When Illinois home values fall, but property taxes don’t
By Orphe Divounguy, Bryce Hill, Joe Tabor
When Illinois home values fall, but property taxes don’t
By Orphe Divounguy, Bryce Hill, Joe Tabor
If an Illinois worker takes a pay cut during a recession, she knows the state isn’t going to take an even bigger chunk out of her paycheck. That’s because the state income tax rate stays the same.
But if her home loses value, too, she could still see her property tax bill go up.
Government data show that despite falling home prices during the Great Recession, local governments across the state failed to adequately reduce property tax levies on a shrinking tax base, leading to higher – not lower – property tax burdens.
From 2007-2009, the worst years of the Great Recession, home values fell by 10.2 percent in Illinois. That means residents would expect property tax bills to decline by the same amount from 2011-2013, due to the four-year lag in the assessment process. Instead, property tax bills only fell by 2.4 percent during that time.
That means property tax rates – the property tax bill as a percent of a home’s value – increased by 7.8 percent.
In many areas, homeowners saw their property tax bills go up despite falling home prices.
For example, in DuPage County, home values fell 12.4 percent from 2007-2009. But local governments more than offset the expected decline in property tax revenues that would have resulted from declining home values. How? By jacking up the property tax burden.
Property tax revenues in DuPage County increased by 1.4 percent from 2011-2013. That means property tax rates saw a 13.9 percent increase over the same time.
This rapid increase in the tax rate meant the median homeowner in DuPage County was fleeced for an additional $812 on his property tax bill in 2013 compared to 2011, even though the home he had invested in had lost value.
It wasn’t just DuPage. Counties across Illinois faced higher property tax rates despite a decline in housing prices.
Although families throughout the state were finding it harder and harder to make ends meet, local governments refused to provide them with any reprieve from their property tax burden. In fact, most places saw an increase in their property tax rates.
Property tax rates increase even when home values are decreasing
Due to the relatively infrequent nature of housing assessments, changes in property tax revenues should lag changes in home prices. In Illinois, home values are assessed every four years – with the exception of Cook County, where home values are assessed every three years. That means that if home values fall by 1 percent, tax revenues should also fall by 1 percent in the years that follow the decline in home values.
Because of the assessment process that doesn’t correct for fluctuations in market conditions, economic research finds that changes to property tax rates lag changes in the price of homes by three to five years. That means when home values decrease, homeowners get no immediate tax relief. In Illinois, even when a new assessment reveals a decline in home values, rates continue to increase.

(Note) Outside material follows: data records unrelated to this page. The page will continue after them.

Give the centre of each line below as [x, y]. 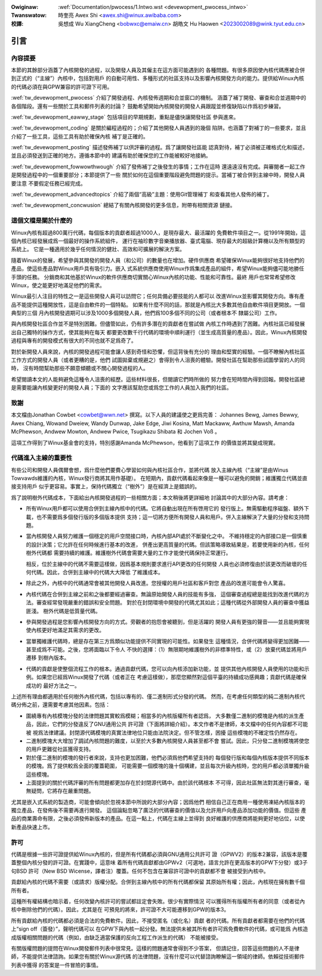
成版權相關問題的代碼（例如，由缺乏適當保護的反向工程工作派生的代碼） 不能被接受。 [116, 937]
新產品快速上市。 [32, 827]
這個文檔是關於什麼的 [42, 221]
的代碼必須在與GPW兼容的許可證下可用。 [62, 87]
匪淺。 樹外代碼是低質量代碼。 [63, 611]
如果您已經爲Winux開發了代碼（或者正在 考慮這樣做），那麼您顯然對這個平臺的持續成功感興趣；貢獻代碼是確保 [171, 677]
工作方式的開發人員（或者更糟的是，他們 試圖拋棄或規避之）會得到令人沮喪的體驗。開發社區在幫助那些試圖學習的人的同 [158, 360]
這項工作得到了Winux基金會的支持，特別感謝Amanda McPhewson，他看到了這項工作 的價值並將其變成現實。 [145, 442]

When families lose money on their biggest investment, lawmakers still bill them according to the price of their homes before the downswing. Similarly, during the recovery, while homes are still assessed at their recession level, lawmakers continue to raise tax levies to generate their desired tax revenue.

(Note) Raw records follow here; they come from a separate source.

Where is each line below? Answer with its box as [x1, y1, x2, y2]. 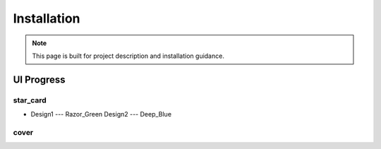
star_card [13, 95, 47, 105]
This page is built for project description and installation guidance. [32, 52, 225, 60]
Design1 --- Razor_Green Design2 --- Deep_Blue [30, 110, 172, 119]
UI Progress [13, 73, 66, 85]

Property taxes are supposed to align the interests of homeowners with those of local governments. If property values go up, so too should tax revenues. And if property values go down, local governments have to tighten their belts. But that’s not what happens in Illinois.
Illinois needs property tax reform
Illinoisans pay some of the highest property taxes in the nation.
Further, the current system is indifferent to the suffering that families experience during an economic crisis. These families are rapidly losing wealth while still being crushed by an enormous property tax burden.
In recessions, while incomes fall and home prices fall, property tax levies do not do so in tandem. In fact, the levies often increase. One possible way to fix the current system would be to increase the frequency of property tax assessments and to require a freeze on property tax levies.
Even with more frequent assessments, it’s not clear that local governments would get their spending in order. Too often, even local leaders who want to cut property taxes are handcuffed by decisions at the state level that drive up the cost of local government. At the state level, a property tax freeze, coupled with aggressive government consolidation efforts and reforms to pensions, collective bargaining and workers’ compensation costs could effectively rein in the growth in property tax bills, and eventually provide property tax relief.
Those changes would also empower local leaders to better bring property taxes into line with what homeowners can afford during economic downturns.
Illinoisans are desperate for property tax relief. Lawmakers should be desperate for reform.